Worse still, the nation's production lines are being crippled as critical raw materials are held up at the ports.
On assumption of office, Ahmed had promptly constituted the 82-man squad with powers to intercept cleared containers and ensure strict compliance with prescribed import tariff. Customs men already operating at the ports regarded the squad as a fifth column and treated it with suspicion. Soon, a scene of parallel inspection of containers was set in motion.
The presence of the squad at the port had the twin effect of not only slowing down the clearing process but also scaring away dubious clearing agents who were collaborating with fraudulent customs officers to rob the nation of the much-needed import duties.
Most of the clearing agents took to their heels, abandoning the goods they were meant to clear for their clients. By then, it was obvious that most of the containers cleared by the officers on duty at the ports were laden with contrabands, false declaration and concealed goods. The squad therefore had reasons to dig in and continue its surveillance. By the end of the third quarter of 2008, the ports were bursting at the seams with goods waiting to be cleared.
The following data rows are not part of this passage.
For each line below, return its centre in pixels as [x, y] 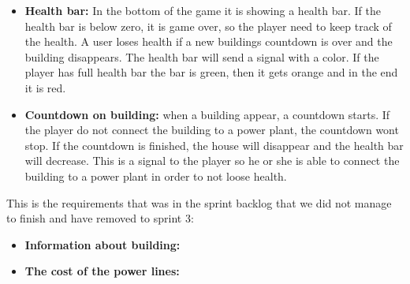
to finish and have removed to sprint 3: [100, 218]
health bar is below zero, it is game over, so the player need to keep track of [208, 26]
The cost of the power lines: [102, 271]
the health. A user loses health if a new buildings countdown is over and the [209, 41]
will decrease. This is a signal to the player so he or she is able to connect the [212, 161]
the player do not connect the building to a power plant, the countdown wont [212, 130]
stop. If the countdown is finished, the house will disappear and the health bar [214, 145]
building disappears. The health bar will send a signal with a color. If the [202, 56]
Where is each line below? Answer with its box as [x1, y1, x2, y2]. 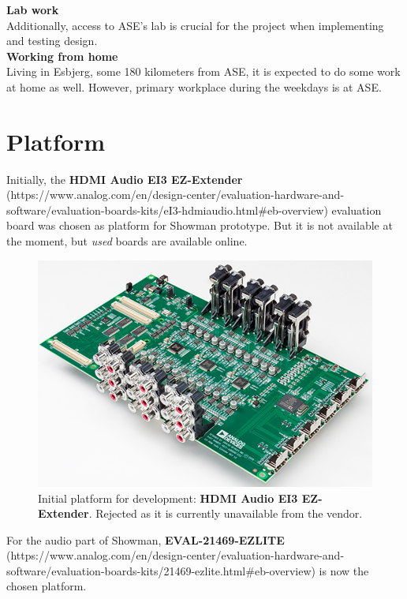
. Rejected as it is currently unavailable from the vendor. [88, 505, 363, 522]
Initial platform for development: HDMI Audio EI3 [38, 489, 298, 506]
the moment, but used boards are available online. [6, 233, 248, 249]
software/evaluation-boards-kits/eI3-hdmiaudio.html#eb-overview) [6, 201, 328, 218]
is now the [319, 562, 369, 578]
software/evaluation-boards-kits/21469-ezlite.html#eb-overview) [6, 562, 316, 578]
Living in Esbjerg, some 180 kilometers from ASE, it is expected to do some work [6, 63, 401, 80]
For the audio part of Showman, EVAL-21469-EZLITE [6, 531, 285, 548]
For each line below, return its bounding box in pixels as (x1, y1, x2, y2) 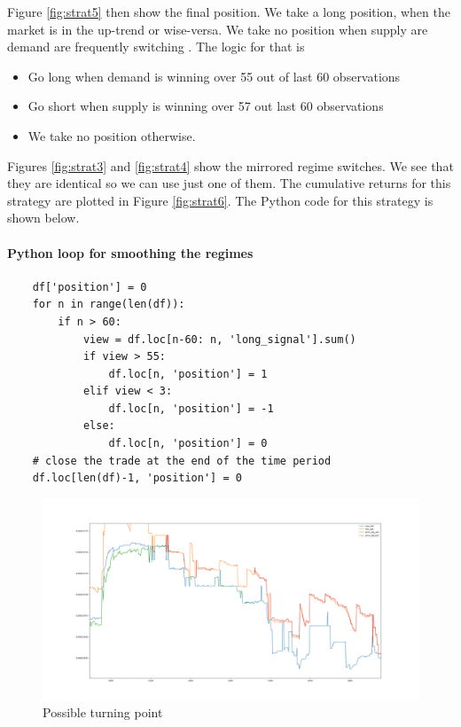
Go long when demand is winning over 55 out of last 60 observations (27, 66, 401, 85)
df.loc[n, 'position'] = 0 (108, 437, 268, 450)
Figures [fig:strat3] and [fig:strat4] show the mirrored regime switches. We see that (7, 156, 454, 175)
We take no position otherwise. (27, 126, 196, 145)
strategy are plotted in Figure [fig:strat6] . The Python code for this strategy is (7, 191, 434, 209)
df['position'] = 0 (32, 280, 147, 293)
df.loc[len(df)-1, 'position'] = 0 (32, 472, 242, 485)
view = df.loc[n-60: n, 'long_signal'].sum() (82, 332, 356, 346)
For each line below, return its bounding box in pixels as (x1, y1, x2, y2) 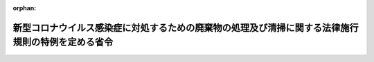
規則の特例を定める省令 (12, 37, 114, 48)
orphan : (12, 4, 37, 12)
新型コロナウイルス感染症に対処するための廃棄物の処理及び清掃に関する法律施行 (12, 21, 359, 34)
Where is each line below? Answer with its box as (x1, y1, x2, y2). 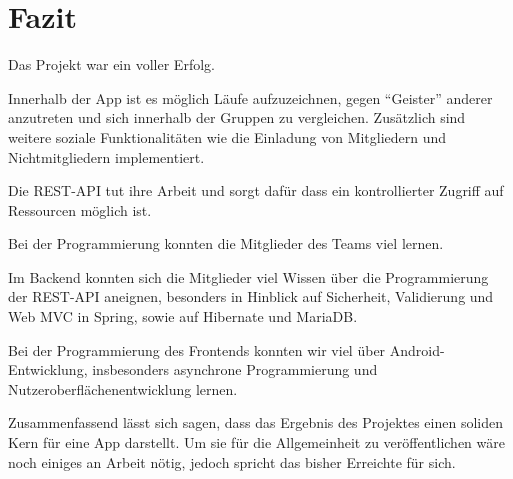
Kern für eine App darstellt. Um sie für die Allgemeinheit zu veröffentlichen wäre (8, 432, 505, 453)
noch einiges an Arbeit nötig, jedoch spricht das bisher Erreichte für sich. (8, 451, 456, 472)
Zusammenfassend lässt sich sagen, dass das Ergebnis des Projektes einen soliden (8, 412, 503, 433)
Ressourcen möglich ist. (8, 199, 152, 220)
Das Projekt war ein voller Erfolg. (8, 54, 215, 75)
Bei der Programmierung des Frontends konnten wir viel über (8, 339, 386, 360)
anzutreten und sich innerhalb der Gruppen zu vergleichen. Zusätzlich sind (8, 107, 466, 128)
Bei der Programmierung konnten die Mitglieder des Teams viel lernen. (8, 233, 444, 254)
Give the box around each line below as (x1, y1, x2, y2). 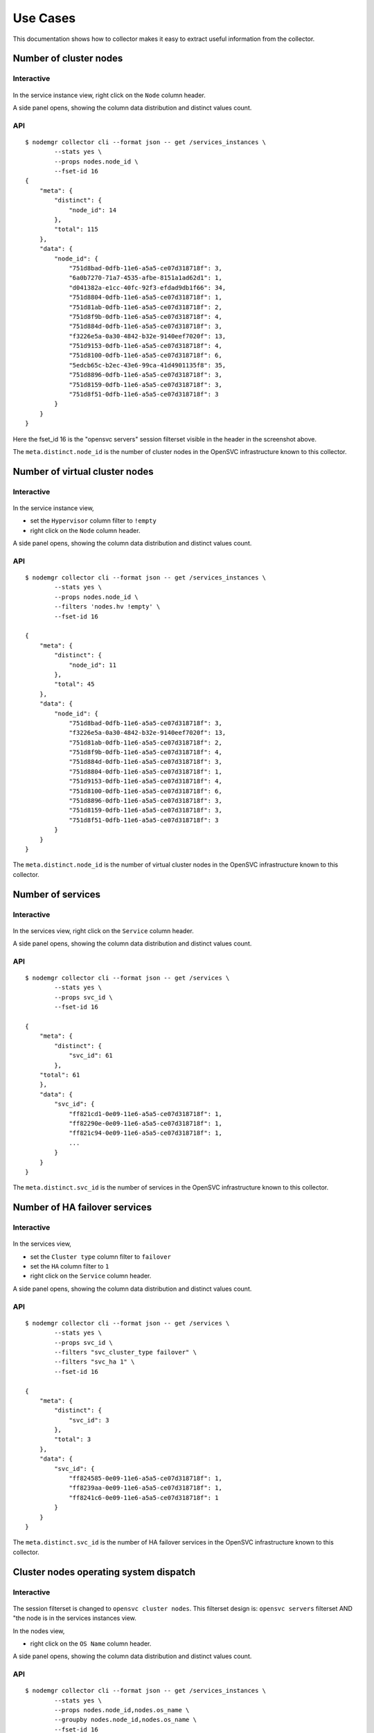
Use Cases (12, 10, 76, 26)
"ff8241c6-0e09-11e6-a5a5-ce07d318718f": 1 (69, 1494, 219, 1501)
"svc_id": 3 (69, 1416, 109, 1424)
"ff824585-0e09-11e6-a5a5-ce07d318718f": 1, (69, 1474, 223, 1483)
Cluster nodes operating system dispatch (12, 1566, 196, 1578)
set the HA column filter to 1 (30, 1262, 109, 1271)
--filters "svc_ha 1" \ (54, 1358, 135, 1366)
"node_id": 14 (69, 206, 117, 214)
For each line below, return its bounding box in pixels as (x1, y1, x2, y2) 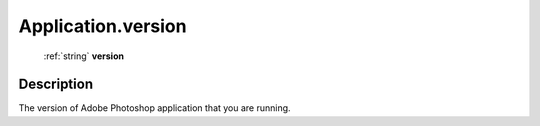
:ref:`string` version (43, 50, 125, 62)
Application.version (18, 15, 187, 37)
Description (18, 76, 94, 93)
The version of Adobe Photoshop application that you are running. (18, 102, 291, 114)
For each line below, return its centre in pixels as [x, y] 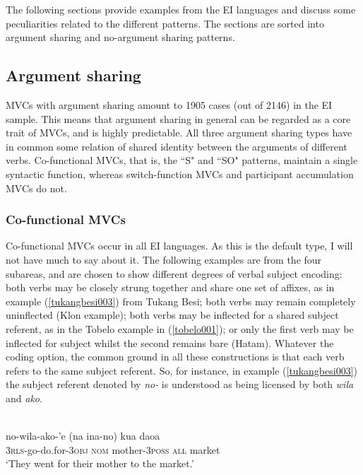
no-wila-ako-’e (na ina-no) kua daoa [83, 436]
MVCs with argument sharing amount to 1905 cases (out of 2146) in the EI [169, 104]
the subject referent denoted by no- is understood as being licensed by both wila [180, 384]
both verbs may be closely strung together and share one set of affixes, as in [170, 287]
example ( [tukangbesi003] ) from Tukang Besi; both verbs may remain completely [181, 301]
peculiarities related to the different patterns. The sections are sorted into [165, 23]
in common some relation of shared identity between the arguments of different [177, 146]
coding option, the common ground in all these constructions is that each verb [175, 357]
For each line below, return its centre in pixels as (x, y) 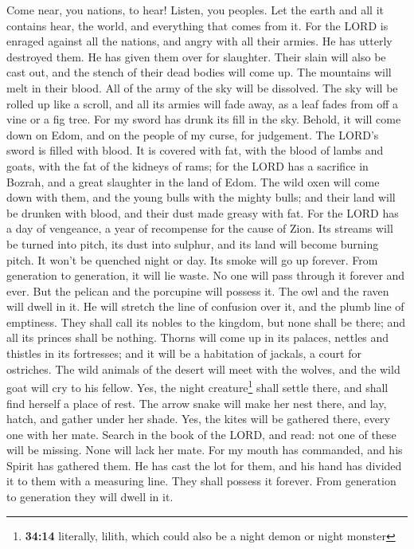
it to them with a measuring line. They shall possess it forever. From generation (201, 481)
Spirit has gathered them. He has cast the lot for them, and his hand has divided (204, 465)
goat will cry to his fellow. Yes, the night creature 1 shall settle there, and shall (197, 386)
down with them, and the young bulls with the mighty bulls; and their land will (201, 197)
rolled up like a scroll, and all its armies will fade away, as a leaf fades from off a (203, 103)
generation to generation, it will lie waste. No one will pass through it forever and (206, 275)
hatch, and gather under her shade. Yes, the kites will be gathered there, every (198, 419)
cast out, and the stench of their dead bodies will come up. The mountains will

The port congestion was also worsened by the lacklustre attitude of terminal operators to investment in the terminals concessioned to them by the federal government under former President Olusegun Obasanjo. Some of them have powerful connections in the corridors of power who could protect them from the prying eyes of a castrated regulator of the ports that the Nigerian Ports Authority (NPA) had become under the concessioning exercise. They could therefore afford to ignore the crucial issue of investing in the terminals. Consequently, many of them lack the equipment to position containers for the 100 per cent Inspection that the NCS insists on doing under "destination inspection".
The NCS itself is not helping matters. Besides the rivalry between the Ahmed squad and the conventional officers at the ports, which has resulted in avoidable duplication of functions, the NCS officers are still doing things the old way.
Under normal circumstances, clearing documents are supposed to be processed without human contact. The process is designed to reduce the chances of importers or their agents compromising NCS officials. But there are instances where NCS officials deliberately sit on clearing documents to compel importers and their clearing agents to make personal contacts with them for obvious reasons.
The result of all this is that close to 20,000 containers are block-stacked at ports waiting to be cleared. Besides, an additional 9,500 are in ships in the nation's territorial waters waiting for their turn to berth, while 1,000 containers already cleared are yet to be evacuated. There is just no space even for equipment to operate freely.
Block-stacking is an importer's nightmare. When it is your turn to clear the consignment, the search for the container tucked away in the block-stack could prove as Herculean as finding a pin in a hay-stack. That is what port congestion has imposed on importers and clearing agents.
As regards Lagos ports, their problem is partially the fallout of the mega-city posture that Lagos has assumed in recent times. There is basically no room for expansion at the ports. Lagos port received 22 million metric tons of cargo in 1978. Since then, there has been at least 50 per cent increase in cargo traffic, while facilities at the ports remain fixed at the 1978 level.
These are some of the stark realities that the federal government has to confront sooner or later to avert a future occurrence.
As a nation, we are used to finding ad-hoc solutions to problems. Ironically the port congestion problem is a peculiar one. Someone has to fashion out a lasting solution to the static facilities at the ports and address the systemic corruption and inefficiency responsible for the maritime gridlock.